Our love was pure and idealistic, romantic and sweet. Looking back now, with a soul which is tarnished with dishonour and frayed round the edges, I am often amazed at this.
There was no hanky-panky at the chateau. And if I use a coarse music-hall expression in association with something which was fresh and beautiful, I ask you to be charitable, and to blame the span of the years and half a working lifetime which has been spent in different parts of the world. One is inclined to become crude.
I have said that I am often amazed at the unsullied nature of our feelings, and that is strictly true: often, but not always. For now and again, like the memory of the scent of a rose garden to some poor sufferer in a crowded town hospital, I catch a whiff of the fragrance of those earlier feelings, and I understand how we felt. A tune, such as “My Blue Heaven,” will naturally bring it back to me, or a particular type of perfume favoured by the young: but I may also catch it, suddenly and unexpectedly, walking along a street, or even in a crowded public house. It had always been, hitherto, a thin wraith of the real thing, but I felt that if I went back to the chateau, saw it standing there, with its light grey walls and blue shutters, at the end of the long drive of poplars, I would be able to recapture for a space not merely the full flavour of those past days, but also a glimpse of Philip Bartels as he then was.
I think I wanted to refresh my memory of the Bartels of those days almost as much as I wished to inflict upon myself the sweet pain of thinking of times now gone forever.
In spite of all that has happened, in spite of what Macdonald of Scotland Yard, and one or two others, have said, I still regard Bartels not only as my friend but as one of the most lovable characters I have ever known. Perhaps I, alone, understood what he felt.
All day, then, I had looked forward to this visit with a rising emotion, a physical disturbance of the stomach nerves, which amounted to veritable tension.
Two of the other three in our party knew nothing of the excitement within me; they thought of the excursion as only a casual visit to a familiar haunt. To them I must have seemed silent and broody that day. I was even asked, when I made a mere pretence of eating lunch, whether I felt quite fit.
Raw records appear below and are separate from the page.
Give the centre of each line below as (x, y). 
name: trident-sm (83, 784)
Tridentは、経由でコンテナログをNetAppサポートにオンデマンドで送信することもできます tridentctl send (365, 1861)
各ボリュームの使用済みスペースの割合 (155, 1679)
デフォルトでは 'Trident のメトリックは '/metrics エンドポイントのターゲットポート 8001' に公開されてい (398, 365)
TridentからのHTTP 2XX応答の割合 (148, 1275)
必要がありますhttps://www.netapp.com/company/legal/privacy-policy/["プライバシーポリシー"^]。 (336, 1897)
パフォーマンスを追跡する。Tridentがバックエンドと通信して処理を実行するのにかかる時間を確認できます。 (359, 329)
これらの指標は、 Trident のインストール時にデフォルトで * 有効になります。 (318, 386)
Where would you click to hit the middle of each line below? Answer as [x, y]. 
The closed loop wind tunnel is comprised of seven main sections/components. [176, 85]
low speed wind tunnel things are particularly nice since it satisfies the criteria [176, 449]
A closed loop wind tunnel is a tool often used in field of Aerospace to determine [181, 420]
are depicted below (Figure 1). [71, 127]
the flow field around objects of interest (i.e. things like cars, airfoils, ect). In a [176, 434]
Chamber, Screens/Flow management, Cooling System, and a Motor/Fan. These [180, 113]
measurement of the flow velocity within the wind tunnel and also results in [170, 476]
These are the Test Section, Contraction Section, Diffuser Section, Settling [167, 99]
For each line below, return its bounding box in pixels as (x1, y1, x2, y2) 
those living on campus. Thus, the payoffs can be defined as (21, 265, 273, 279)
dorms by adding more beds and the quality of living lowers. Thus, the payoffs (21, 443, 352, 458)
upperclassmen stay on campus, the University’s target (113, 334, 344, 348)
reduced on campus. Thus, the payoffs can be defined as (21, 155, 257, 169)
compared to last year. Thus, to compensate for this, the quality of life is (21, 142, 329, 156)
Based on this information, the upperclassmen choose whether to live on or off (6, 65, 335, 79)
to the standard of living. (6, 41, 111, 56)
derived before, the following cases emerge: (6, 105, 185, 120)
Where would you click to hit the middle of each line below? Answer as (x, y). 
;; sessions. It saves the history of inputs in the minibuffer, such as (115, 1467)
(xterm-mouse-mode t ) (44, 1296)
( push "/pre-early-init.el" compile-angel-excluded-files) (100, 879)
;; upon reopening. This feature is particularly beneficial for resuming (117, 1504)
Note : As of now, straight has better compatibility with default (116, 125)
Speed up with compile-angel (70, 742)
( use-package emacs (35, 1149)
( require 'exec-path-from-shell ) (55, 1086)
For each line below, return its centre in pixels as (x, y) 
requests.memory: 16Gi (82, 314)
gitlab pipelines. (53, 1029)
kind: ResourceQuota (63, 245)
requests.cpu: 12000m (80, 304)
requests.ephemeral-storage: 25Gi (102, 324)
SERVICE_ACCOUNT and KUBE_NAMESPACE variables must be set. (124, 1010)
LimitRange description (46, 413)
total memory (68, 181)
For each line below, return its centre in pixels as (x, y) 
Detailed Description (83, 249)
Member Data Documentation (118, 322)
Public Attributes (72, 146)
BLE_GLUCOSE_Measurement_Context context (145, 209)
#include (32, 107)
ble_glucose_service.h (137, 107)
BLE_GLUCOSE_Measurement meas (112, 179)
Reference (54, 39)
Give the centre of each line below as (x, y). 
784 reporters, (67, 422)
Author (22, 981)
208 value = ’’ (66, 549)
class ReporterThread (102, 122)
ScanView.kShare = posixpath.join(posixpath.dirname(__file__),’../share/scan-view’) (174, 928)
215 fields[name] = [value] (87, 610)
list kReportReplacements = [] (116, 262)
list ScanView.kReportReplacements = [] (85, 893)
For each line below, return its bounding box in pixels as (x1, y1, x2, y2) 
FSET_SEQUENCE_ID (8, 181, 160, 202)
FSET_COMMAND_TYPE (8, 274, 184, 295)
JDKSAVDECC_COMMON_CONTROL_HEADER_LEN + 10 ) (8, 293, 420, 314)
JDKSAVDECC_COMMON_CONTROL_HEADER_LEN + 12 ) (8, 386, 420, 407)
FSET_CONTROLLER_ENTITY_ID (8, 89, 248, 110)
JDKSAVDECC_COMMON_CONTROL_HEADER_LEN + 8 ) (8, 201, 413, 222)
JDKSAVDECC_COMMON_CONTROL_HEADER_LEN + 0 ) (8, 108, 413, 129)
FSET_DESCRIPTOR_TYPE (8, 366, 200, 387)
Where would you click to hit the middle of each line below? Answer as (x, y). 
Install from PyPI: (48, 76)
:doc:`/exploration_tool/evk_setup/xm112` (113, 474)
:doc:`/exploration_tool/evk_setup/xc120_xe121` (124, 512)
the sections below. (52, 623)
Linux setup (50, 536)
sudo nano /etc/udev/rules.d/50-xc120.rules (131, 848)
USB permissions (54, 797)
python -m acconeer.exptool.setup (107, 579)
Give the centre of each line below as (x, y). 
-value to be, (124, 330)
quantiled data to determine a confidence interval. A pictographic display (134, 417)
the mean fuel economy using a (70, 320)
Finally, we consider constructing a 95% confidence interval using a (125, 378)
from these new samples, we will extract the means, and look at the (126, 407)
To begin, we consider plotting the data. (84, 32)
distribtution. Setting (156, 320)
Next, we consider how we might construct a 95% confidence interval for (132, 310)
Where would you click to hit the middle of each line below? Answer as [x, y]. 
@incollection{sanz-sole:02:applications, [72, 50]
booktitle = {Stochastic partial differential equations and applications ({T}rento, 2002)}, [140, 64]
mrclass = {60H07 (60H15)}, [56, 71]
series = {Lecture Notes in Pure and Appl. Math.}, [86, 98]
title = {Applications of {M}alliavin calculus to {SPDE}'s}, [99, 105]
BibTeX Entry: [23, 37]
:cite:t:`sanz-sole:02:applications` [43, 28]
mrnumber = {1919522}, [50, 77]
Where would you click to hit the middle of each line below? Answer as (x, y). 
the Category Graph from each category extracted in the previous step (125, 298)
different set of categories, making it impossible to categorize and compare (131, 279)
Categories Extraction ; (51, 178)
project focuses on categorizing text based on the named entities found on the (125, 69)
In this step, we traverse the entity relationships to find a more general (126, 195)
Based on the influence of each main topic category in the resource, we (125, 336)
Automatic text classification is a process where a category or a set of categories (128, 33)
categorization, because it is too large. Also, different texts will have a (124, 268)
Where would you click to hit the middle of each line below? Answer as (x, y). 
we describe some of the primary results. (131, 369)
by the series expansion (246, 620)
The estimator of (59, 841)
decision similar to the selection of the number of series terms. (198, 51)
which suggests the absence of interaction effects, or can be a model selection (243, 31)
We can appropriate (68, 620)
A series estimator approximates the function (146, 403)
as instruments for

Later that day I left them to stroll round Orleans, and took the car and drove through the little village of Verlin and out again to where the road was bordered by fields of corn, crisply brown and sprinkled with poppies and cornflowers.
The sun was at distant tree-top level when I pulled the car in to the side of the road, a few yards from the end of the poplar drive, and switched off the engine.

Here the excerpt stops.